Reviews

The Painted Rocks at Revolver Creek

Signature Theatre presents a world premiere from Athol Fugard.

Sahr Ngaujah and Bianca Amato star in The Painted Rocks at Revolver Creek, written and directed by Athol Fugard, at Signature Theatre.
Sahr Ngaujah and Bianca Amato star in The Painted Rocks at Revolver Creek, written and directed by Athol Fugard, at Signature Theatre.
(© Joan Marcus)

No playwright has done more to publicize the injustices of apartheid South Africa than Athol Fugard. Plays like "Master Harold"…and the Boys and The Island received international acclaim while facing censorship in Fugard's home country. Since the end of apartheid, Fugard's plays have been more personal than political. His latest, The Painted Rocks at Revolver Creek (now making its world premiere at Signature Theatre), represents a return to politics, specifically a reckoning with lingering inequalities and the rule of law in modern South Africa. The result is as insightful as those earlier works, with an added layer of nuance that can only come from a seasoned dramatist like the 82-year-old Fugard.

The play is inspired by the rock garden created by artist Nukain Mabusa in Revolver Creek, a sleepy backwater in the eastern province of Mpumalanga. Between his duties as a farm laborer, Mabusa painted over a hundred rocks in colorful and complex patterns on land owned by his white employer. Sadly, much of the work is now lost to weather damage.

It's 1981 and Nukain (Leon Addison Brown) is contemplating his own mortality as he begins to paint his last and largest rock. Like a South African Bob Ross, he creates while telling his life story to his young helper (Caleb McLaughlin), whom everyone calls Bokkie (Afrikaans for "small buck"). Featuring a human figure walking the difficult roads of apartheid South Africa, this final painting is a huge departure from Nukain's previous work, which was mostly non-representative patterns or "flowers," as Nukain calls them. Elmarie (Bianca Amato), the wife of the farm's owner, notices this when she arrives bearing a plate of food for Nukain. She doesn't like this new direction.

"Why don't you wipe all that away…and make it a big flower, your biggest flower…to thank the Lord for all his blessings," she suggests. With a perfect Afrikaner accent, Amato conveys the insidious manner in which ostensibly nice white South Africans maintained the apartheid system. It's a soft oppression served with baked goods and a smile. "If you ask me, it's the parents who are to blame for what happened up there," she reflects upon the Soweto Uprising, an event that will presage the end of apartheid, opining, "If those fathers had taken off their belts and given those schoolchildren a good hiding, none of that would have happened." In this moment it's hard not to think of Toya Graham, the Baltimore mother who was widely lauded for physically disciplining her brick-wielding son in front of the TV cameras during the unrest in that city.

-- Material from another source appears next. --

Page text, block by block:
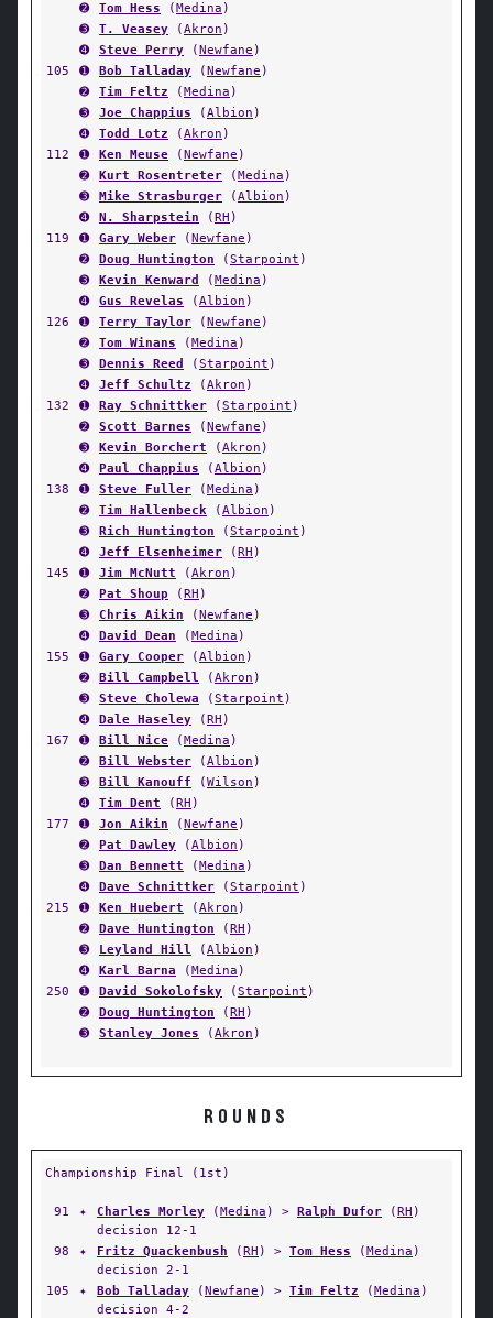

Amato gives an incredible performance, aging two decades for the second act in which a grownup Bokkie, who now goes by the name Jonathan Sejake (Sahr Ngaujah), returns to the farm to restore Nukain's rapidly vanishing final work. Costume designer Susan Hilferty outfits him in slacks, a white collared shirt, and a preppy tie (the uniform of the upwardly mobile, black middle class). Elmarie greets this well-dressed intruder with a gun, shaking with fear and rage as she points it at Jonathan's head. This bunkered Boer's fear comes from a real place: Seven of her white neighbors have been murdered in the past month and the new majority-black government doesn't seem to be doing anything to stop it.

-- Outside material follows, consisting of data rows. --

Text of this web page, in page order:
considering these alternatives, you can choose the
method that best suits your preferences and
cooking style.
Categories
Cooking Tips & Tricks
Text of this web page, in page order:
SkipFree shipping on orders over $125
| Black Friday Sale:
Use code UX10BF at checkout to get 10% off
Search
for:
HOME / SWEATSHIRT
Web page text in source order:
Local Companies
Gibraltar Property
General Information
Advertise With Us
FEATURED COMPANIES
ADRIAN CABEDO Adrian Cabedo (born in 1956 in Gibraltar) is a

Even under this tense circumstance, Ngaujah captures Jonathan's mix of pragmatism, idealism, and common decency. "Let us try again," he calmly says to the visibly shaken Elmarie after both have lost their tempers. "Try to understand each other. If we can't do that…then one thing is certain: Our future will be as big a mess as anything in our past." He seems to speak for the entire South African experiment, an admittedly imperfect republic whose respect for universal human rights stands in stark contrast to the vengeful kleptocracy of Robert Mugabe's Zimbabwe (which both Elmarie and Jonathan mention with derision).

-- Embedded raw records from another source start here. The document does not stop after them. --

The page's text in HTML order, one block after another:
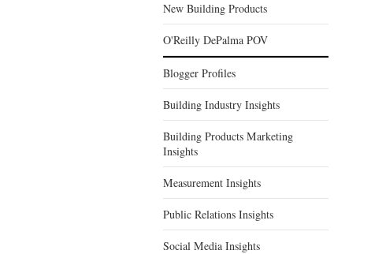
New Building Products
O'Reilly DePalma POV
Blogger Profiles
Building Industry Insights
Building Products Marketing
Insights
Measurement Insights
Public Relations Insights
Social Media Insights

Fugard (who also directs) has led the cast to remarkably layered performances. Brown heartbreakingly portrays a man gracefully surviving through decades of swallowed pride. With astoundingly real emotions, McLaughlin shows us a young man at the moment he truly begins to grasp the injustice of the world. In just four characters, they seem to embody all of South African society: where it has been and where it is going.

Scenic designer Christopher H. Barreca has created the arid landscape of Revolver Creek, covering the stage with red soil and dotting it with realistic-looking rocks, many of which are already fading in the African sun by the first act. Sound designer Stowe Nelson creates the ambient hum of the land, with birds chirping and church bells tolling in the distance. One can almost feel the sun radiating from Stephen Strawbridge's blazing lighting design.

The Painted Rocks at Revolver Creek is potent not just for its astute politics, but its subtly poignant meditation on mortality. As Nukain's flowers wilt from nature's endless assault, it becomes sharply clear that none of this will last forever. What takes its place very much depends on the patience and empathy of the current generation.